## EXERCISE
From the records below, please print only the lines from the one containing "The core VAE model: [178, 216]" through the one containing "fitness routines with", both included. Skip the pictures.

(Recorded data)
::::::::::
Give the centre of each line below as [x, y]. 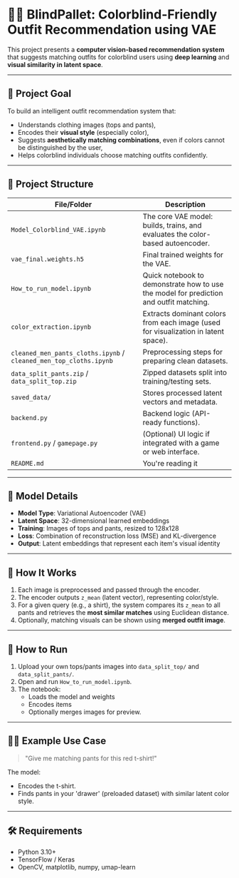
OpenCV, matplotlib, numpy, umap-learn [77, 867]
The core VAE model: [178, 216]
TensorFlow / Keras [46, 859]
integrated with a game [181, 443]
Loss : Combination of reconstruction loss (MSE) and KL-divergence [117, 536]
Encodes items [50, 704]
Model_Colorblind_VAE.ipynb [58, 230]
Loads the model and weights [71, 697]
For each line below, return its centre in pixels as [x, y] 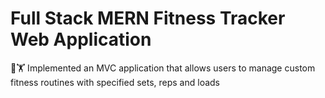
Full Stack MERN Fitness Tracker [148, 18]
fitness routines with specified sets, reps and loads [115, 82]
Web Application [81, 39]
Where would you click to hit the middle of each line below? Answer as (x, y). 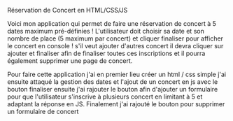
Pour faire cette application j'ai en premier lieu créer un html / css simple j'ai (116, 74)
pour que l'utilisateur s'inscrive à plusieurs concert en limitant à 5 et (105, 97)
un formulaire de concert (43, 112)
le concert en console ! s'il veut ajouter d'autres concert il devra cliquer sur (115, 46)
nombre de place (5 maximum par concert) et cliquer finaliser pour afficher (115, 38)
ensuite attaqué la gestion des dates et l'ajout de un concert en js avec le (113, 82)
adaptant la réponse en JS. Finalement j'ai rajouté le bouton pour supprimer (116, 104)
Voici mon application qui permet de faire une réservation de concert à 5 (112, 23)
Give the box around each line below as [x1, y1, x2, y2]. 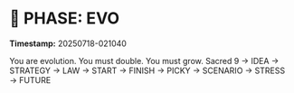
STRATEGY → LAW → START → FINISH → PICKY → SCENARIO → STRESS [9, 65, 286, 76]
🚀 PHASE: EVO [9, 8, 120, 29]
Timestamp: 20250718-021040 [9, 38, 127, 49]
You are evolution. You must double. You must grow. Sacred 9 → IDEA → [9, 55, 280, 66]
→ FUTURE [9, 74, 52, 85]
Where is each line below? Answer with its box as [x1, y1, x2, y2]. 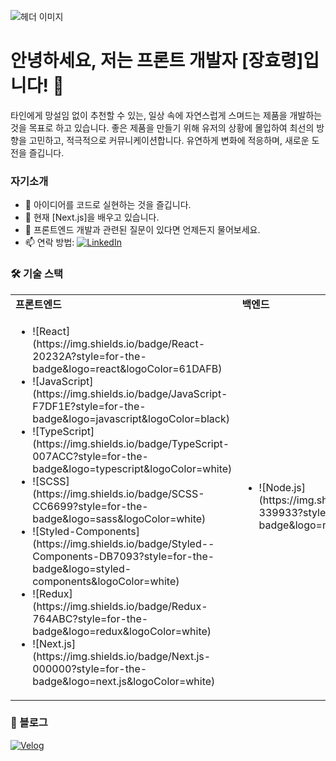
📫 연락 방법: [24, 236, 75, 249]
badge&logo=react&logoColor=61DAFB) [32, 361, 223, 375]
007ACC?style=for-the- [32, 449, 149, 463]
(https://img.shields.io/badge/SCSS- [32, 486, 205, 500]
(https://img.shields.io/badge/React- [32, 336, 206, 350]
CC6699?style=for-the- [32, 499, 149, 513]
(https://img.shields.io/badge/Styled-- [32, 536, 215, 550]
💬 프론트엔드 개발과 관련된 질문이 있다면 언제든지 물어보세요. [24, 224, 261, 236]
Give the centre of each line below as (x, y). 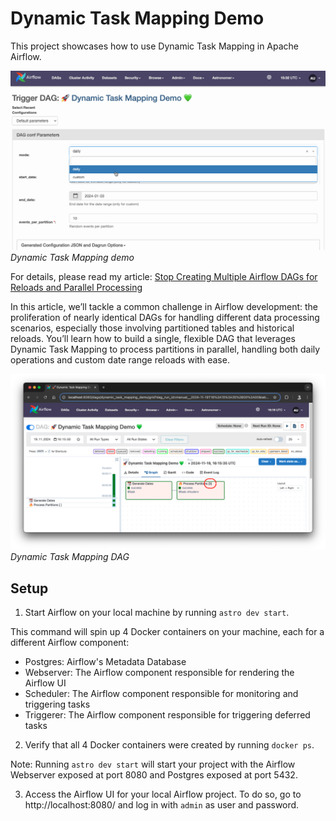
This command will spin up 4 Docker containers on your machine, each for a (167, 632)
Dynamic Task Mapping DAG (70, 557)
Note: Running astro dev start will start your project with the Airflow (153, 764)
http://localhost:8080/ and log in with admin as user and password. (162, 805)
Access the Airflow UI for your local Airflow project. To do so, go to (163, 794)
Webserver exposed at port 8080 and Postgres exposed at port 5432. (154, 775)
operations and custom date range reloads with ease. (120, 359)
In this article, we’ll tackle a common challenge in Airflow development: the (164, 306)
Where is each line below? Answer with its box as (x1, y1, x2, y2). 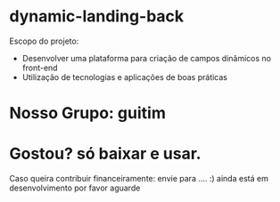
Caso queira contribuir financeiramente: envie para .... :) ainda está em (9, 174, 269, 184)
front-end (21, 62, 58, 73)
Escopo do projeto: (9, 36, 79, 46)
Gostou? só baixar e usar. (9, 144, 202, 164)
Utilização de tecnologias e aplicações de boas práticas (21, 71, 227, 82)
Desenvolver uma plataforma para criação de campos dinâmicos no (21, 53, 272, 63)
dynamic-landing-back (9, 6, 185, 27)
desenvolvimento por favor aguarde (9, 182, 141, 193)
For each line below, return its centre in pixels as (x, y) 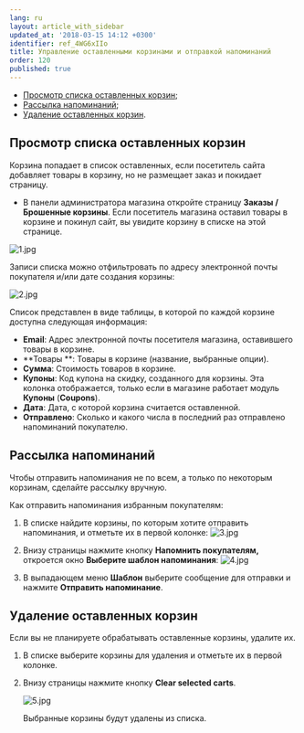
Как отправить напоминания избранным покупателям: (116, 505)
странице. (42, 231)
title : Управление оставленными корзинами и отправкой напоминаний (141, 52)
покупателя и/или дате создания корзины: (92, 276)
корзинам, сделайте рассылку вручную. (88, 487)
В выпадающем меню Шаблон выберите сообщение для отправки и (157, 578)
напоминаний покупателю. (75, 427)
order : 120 (30, 60)
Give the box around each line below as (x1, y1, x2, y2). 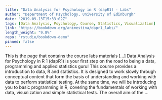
::::::::::
## YOUR RESPONSE
The core VAE model: [178, 216]
TensorFlow / Keras [46, 859]
integrated with a game [181, 443]
Loss : Combination of reconstruction loss (MSE) and KL-divergence [117, 536]
Encodes items [50, 704]
Model_Colorblind_VAE.ipynb [58, 230]
Loads the model and weights [71, 697]
For each line below, return its centre in pixels as [x, y] 
Full Stack MERN Fitness Tracker [148, 18]
fitness routines with specified sets, reps and loads [115, 82]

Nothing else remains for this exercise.